The nice thing about the reroot is that it gives us (so far) the most granular
diffs.
The change that brought in onnv_72 looks like this:
347 files changed, 28461 insertions(+), 57529 deletions(-)
:/ (though I'm not sure how much of that is due to bad telescope path
rewriting...
some of it clearly is).
Original comment by dsalli...@gmail.com
on 3 Nov 2009 at 12:18
I put together a move which enables the Mac project to track the onnv structure:
http://github.com/alblue/mac-zfs/tree/reorg
There's a summary of some of the moves here:
http://wiki.github.com/alblue/mac-zfs/moves
I'm still working on getting it to compile fully (the kext doesn't at the
moment) but it might be easier to
track new files in at a later stage if we just track required directories.

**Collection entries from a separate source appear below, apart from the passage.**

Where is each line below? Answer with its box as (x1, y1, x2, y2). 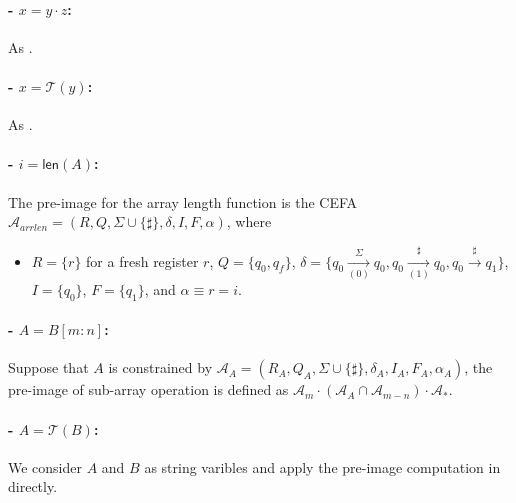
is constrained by (108, 357, 213, 378)
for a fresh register (86, 250, 199, 271)
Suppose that (8, 357, 89, 378)
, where (226, 211, 272, 232)
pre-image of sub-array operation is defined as (8, 379, 289, 400)
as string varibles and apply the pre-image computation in (144, 456, 501, 477)
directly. (8, 476, 58, 497)
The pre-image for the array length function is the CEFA (8, 191, 358, 212)
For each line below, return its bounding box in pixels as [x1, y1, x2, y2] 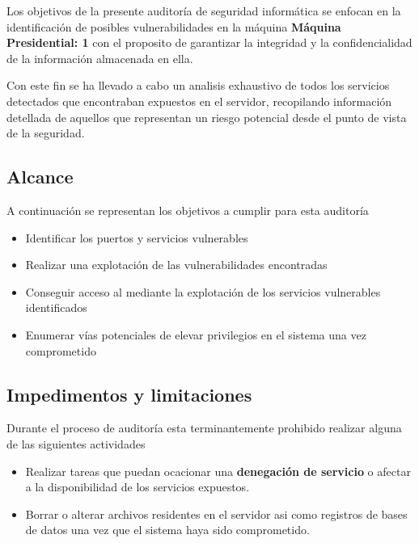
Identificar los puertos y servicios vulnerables [25, 229, 248, 246]
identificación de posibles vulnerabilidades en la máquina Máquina [6, 18, 341, 35]
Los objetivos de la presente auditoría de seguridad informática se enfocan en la [6, 2, 401, 19]
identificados [25, 299, 87, 316]
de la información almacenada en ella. [6, 49, 193, 66]
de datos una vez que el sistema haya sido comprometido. [25, 521, 310, 538]
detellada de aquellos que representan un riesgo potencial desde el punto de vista [6, 108, 407, 125]
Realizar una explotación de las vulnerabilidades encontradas [25, 256, 328, 273]
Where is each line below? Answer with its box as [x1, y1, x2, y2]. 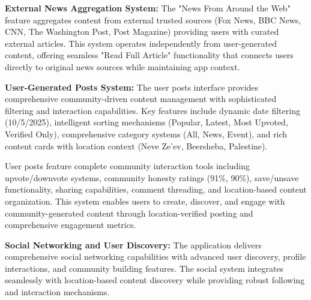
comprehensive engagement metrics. [5, 218, 136, 231]
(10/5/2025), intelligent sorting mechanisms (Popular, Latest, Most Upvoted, [5, 116, 288, 128]
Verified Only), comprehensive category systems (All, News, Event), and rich [5, 127, 288, 140]
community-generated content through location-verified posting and [5, 206, 253, 219]
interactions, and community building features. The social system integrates [5, 262, 284, 274]
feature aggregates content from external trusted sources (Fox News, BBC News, [5, 13, 301, 26]
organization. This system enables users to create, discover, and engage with [5, 194, 285, 207]
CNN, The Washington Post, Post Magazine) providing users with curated [5, 25, 279, 38]
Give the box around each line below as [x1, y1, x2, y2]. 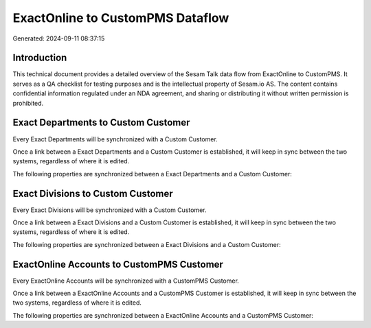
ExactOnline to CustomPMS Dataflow [12, 10, 229, 25]
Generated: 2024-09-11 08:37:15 [12, 34, 105, 43]
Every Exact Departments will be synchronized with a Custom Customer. [12, 134, 218, 143]
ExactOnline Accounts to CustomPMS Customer [12, 258, 223, 270]
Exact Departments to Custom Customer [12, 117, 190, 128]
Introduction [12, 52, 67, 64]
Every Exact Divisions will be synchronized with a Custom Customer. [12, 206, 207, 214]
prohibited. [12, 99, 44, 107]
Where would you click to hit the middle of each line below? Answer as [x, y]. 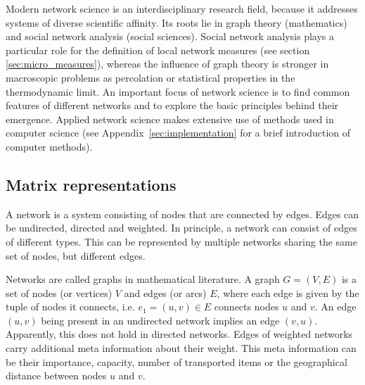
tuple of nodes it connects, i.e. [70, 307]
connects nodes [246, 307]
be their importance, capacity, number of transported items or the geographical [177, 361]
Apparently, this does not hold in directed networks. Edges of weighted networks [179, 334]
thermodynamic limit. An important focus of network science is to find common [178, 91]
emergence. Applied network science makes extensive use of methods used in [170, 119]
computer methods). [49, 146]
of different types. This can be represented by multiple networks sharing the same [181, 241]
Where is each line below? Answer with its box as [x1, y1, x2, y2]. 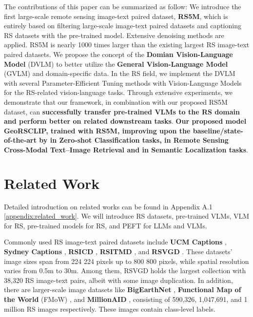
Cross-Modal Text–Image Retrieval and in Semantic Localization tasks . [4, 144, 248, 154]
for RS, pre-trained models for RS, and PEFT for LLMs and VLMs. [4, 220, 207, 230]
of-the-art [4, 135, 37, 145]
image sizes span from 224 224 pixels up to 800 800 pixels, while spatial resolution [4, 256, 249, 266]
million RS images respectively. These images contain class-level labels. [4, 303, 215, 314]
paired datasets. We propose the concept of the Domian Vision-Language [4, 49, 233, 59]
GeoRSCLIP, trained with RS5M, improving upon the [4, 125, 191, 135]
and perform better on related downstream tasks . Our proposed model [4, 116, 247, 126]

Original comment by alex.ble...@gmail.com
on 6 Nov 2009 at 1:47
First of all thanks for your excellent work. If you are considering moving up
to a
more recent version of ZFS it might be worth considering the very latest one
that
introduces deduplication
http://blogs.sun.com/jsavit/entry/deduplication_now_in_zfs.
Original comment by s.sciarr...@gmail.com
on 7 Dec 2009 at 11:52
I've merged my reorg into the master branch, and plan on rolling forward from
the onnv_72 as I can.
As for dedup, whilst it's in the latest (and the latest is always the goal),
we're quite a way away. I think the
most recent is onnv_129. Not only that, but there's some questionable
performance characteristics on a pool
once dedup is turned on, that can't be rolled back by later turning it off
again (without recreating the pool).
Original comment by alex.ble...@gmail.com
on 31 Jan 2010 at 9:19
I'm working on merging the changes from onnv_72 via a Git repository, and it's
going well so far. I've got
everything bar the last 12 files merged.
Of course, once that's done, we still need to go through the testing process
before we can then punt up to a
later version, but I'm marking this as assigned to me so that people know it's
happening.
Original comment by alex.ble...@gmail.com
on 20 Feb 2010 at 4:41
Original comment by alex.ble...@gmail.com
on 20 Feb 2010 at 4:42
OK, I've been able to move forwards somewhat in this.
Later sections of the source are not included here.